Er verschickte danach dieses kleine Meisterwerk an 255 online Journals und bekam das Paper sage und schreibe 157 mal durch. Hier geht es zu der  hübschen Animation aller Journals, die das Paper durchgewunken haben. Da wird sicher so mancher Editor gerade mit dem Kopf gegen die Laborwand schlagen.

 

mapjournal

Bild: Einfach anklicken und man kommt zur Weltkarte der Journals, die das Fake Paper Bohannons ackzeptiert haben. Eine Art modernes Schandmal des Verfalls eines Teils des Wissenschaftsbetriebs.

 

Bohannon zog nach Annahme durch ein Journal den Artikel stets zurück. Und so beendet er seinen wirklich lesenswerten Artikel mit einem der Antwortschreiben, die er daraufhin erhalten hat: ein Antwortschreiben eines Fake-Verantwortlichen eines Fake-Journals an den Fake Autor eines Fake Papers:

After a science-free review process, one of their journals—the International Journal of Cancer and Tumor—accepted the paper. Posing as lead author Alimo Atoa, I requested that it be withdrawn. I received a final message that reads like a surreal love letter from one fictional character to another:

Dear Alimo Atoa,

We fully respect your choice and withdraw your artilce.

If you are ready to publish your paper,please let me know and i will be at your service at any time.

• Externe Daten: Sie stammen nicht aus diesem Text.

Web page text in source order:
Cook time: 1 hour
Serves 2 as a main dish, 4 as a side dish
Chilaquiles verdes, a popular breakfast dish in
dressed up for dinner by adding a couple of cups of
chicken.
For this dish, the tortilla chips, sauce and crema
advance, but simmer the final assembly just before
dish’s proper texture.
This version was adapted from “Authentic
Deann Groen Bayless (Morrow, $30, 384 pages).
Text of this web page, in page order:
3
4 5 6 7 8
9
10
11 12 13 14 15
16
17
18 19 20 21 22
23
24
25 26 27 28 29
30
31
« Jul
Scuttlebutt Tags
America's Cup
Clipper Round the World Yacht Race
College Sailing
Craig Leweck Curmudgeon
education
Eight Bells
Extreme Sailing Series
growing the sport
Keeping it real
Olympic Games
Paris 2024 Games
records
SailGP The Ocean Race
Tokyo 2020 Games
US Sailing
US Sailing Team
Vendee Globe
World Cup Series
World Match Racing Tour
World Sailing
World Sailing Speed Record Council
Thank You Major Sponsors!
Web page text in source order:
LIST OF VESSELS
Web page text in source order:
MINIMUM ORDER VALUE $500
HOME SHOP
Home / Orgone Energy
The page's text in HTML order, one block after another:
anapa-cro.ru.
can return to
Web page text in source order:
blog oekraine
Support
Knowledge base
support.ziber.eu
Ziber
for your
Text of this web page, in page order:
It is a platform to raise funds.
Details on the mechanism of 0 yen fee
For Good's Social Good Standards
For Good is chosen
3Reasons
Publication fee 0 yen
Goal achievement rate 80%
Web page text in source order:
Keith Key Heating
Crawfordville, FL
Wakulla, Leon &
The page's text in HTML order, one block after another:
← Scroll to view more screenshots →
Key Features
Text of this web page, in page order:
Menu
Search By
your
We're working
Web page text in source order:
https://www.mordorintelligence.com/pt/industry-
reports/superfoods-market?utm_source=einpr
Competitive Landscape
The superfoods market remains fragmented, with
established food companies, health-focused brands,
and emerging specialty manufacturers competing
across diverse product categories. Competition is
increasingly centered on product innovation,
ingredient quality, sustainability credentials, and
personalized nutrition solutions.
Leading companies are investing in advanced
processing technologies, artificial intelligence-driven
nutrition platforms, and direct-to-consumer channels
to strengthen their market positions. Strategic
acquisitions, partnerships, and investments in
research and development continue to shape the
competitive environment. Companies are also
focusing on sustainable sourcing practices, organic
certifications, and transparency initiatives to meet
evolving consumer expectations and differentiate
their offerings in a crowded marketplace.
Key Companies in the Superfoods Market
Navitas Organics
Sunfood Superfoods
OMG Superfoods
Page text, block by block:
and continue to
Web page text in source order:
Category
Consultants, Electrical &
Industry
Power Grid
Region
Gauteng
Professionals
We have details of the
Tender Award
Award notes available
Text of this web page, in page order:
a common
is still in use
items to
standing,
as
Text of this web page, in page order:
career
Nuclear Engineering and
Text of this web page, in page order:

Sincerely yours, Grace Groovy

Kommentare (14)

  1. #1 Dr. Webbaer
    Oktober 4, 2013

    Der Veranstaltungs-Charakter kann natürlich durch letztlich rekursive Rituale nicht geändert werden.

    MFG
    Dr. W

  2. #2 Thilo
    Oktober 4, 2013

    Man bekommt ja inzwischen fast täglich Spam-Mails mit Angeboten irgendwelcher Open-Access-Zeitschriften. (Und jedesmal von einer anderen Zeitschrift.) Muß ein lohnendes Geschäftsmodell sein.

  3. #3 Thilo
    Oktober 4, 2013

    Man bekommt ja inzwischen fast täglich Spam-Mails mit Angeboten irgendwelcher Open-Access-Zeitschriften. (Und jedesmal von einer anderen Zeitschrift.) Muß ein lohnendes Geschäftsmodell sein.

  4. #4 Jürgen Schönstein
    Oktober 4, 2013

    Wobei science in einem Editorial einräumt, dass vermutlich auch einige traditionelle Print-Journale auf den Schwindel reingefallen wären: “Granted, some “traditional” print publications might have fallen for our hoax, too.”

  5. #5 Georg Hoffmann
    Oktober 4, 2013

    @juergen
    Kann sein. Das Problem ist aber doch die oekonomische Basis der Online Journals, wie der Economist meint.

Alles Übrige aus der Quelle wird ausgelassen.